=== Begin Enclosure ===

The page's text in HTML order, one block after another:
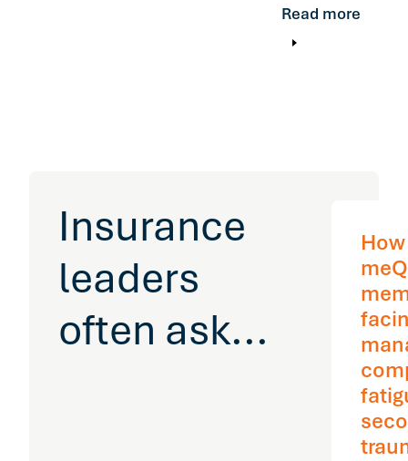
Read more
Insurance
leaders
often ask...
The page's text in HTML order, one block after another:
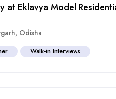
at Eklavya Model
, Odisha
Walk-in Interviews
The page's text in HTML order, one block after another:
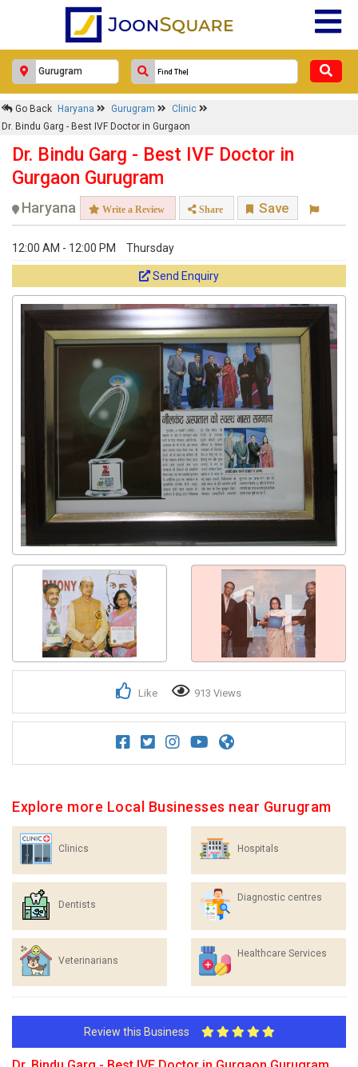
Go Back Haryana Gurugram
Clinic
Dr. Bindu Garg - Best IVF Doctor in Gurgaon
Dr. Bindu Garg - Best IVF Doctor in
Gurgaon Gurugram
Haryana Write a Review Share Save
12:00 AM - 12:00 PM Thursday
Send Enquiry
1+
Like 913 Views
Explore more Local Businesses near Gurugram
Clinics Hospitals
Dentists
Diagnostic centres
Veterinarians
Healthcare Services
Review this Business
×
Dr. Bindu Garg - Best IVF Doctor in
Gurgaon
Response Within 24 Hours.
Get response from similar Businesses Also
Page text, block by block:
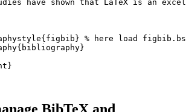
have shown that LaTeX is an
{figbib} % here load
{bibliography}
}
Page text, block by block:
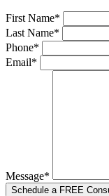
First Name*
Last Name*
Phone*
Email*
Message*
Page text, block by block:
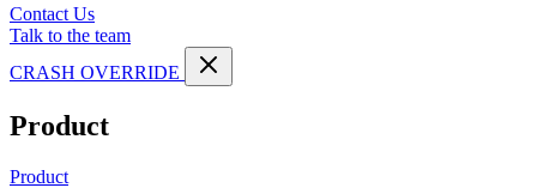
Contact Us
Talk to the team
CRASH OVERRIDE
Product
Product
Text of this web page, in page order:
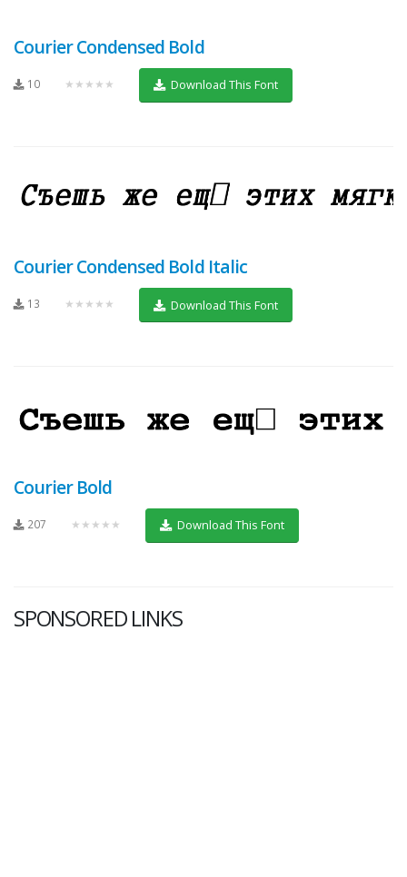
Courier Condensed Bold
10 ★★★★★ Download This Font
Courier Condensed Bold Italic
13 ★★★★★ Download This Font
Courier Bold
207 ★★★★★ Download This Font
SPONSORED LINKS
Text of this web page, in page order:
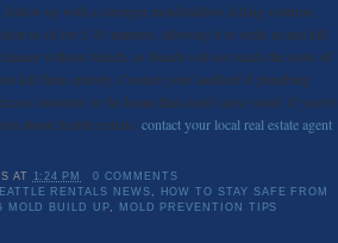
follow up with a stronger mold/mildew killing solution.
to sit for 5-10 minutes, allowing it to settle in and kill
without bleach, as bleach will not reach the roots of
kill them entirely. Contact your landlord if plumbing
moisture in the home that could cause mold. If you’re
about Seattle rentals, contact your local real estate agent
AT 1:24 PM
0 COMMENTS
RENTALS NEWS ,
HOW TO STAY SAFE FROM
MOLD BUILD UP, MOLD PREVENTION TIPS

=== End Enclosure ===

REQUIRED WORK ▸
Write out the entries above word for word. Do not include the pictures.

RESPONSE AREA ▸
The page's text in HTML order, one block after another:
Read more
Insurance
leaders
often ask...
The page's text in HTML order, one block after another:
at Eklavya Model
, Odisha
Walk-in Interviews
The page's text in HTML order, one block after another:
Go Back Haryana Gurugram
Clinic
Dr. Bindu Garg - Best IVF Doctor in Gurgaon
Dr. Bindu Garg - Best IVF Doctor in
Gurgaon Gurugram
Haryana Write a Review Share Save
12:00 AM - 12:00 PM Thursday
Send Enquiry
1+
Like 913 Views
Explore more Local Businesses near Gurugram
Clinics Hospitals
Dentists
Diagnostic centres
Veterinarians
Healthcare Services
Review this Business
×
Dr. Bindu Garg - Best IVF Doctor in
Gurgaon
Response Within 24 Hours.
Get response from similar Businesses Also
Page text, block by block:
have shown that LaTeX is an
{figbib} % here load
{bibliography}
}
Page text, block by block:
First Name*
Last Name*
Phone*
Email*
Message*
Page text, block by block:
Contact Us
Talk to the team
CRASH OVERRIDE
Product
Product
Text of this web page, in page order:
Courier Condensed Bold
10 ★★★★★ Download This Font
Courier Condensed Bold Italic
13 ★★★★★ Download This Font
Courier Bold
207 ★★★★★ Download This Font
SPONSORED LINKS
Text of this web page, in page order:
follow up with a stronger mold/mildew killing solution.
to sit for 5-10 minutes, allowing it to settle in and kill
without bleach, as bleach will not reach the roots of
kill them entirely. Contact your landlord if plumbing
moisture in the home that could cause mold. If you’re
about Seattle rentals, contact your local real estate agent
AT 1:24 PM
0 COMMENTS
RENTALS NEWS ,
HOW TO STAY SAFE FROM
MOLD BUILD UP, MOLD PREVENTION TIPS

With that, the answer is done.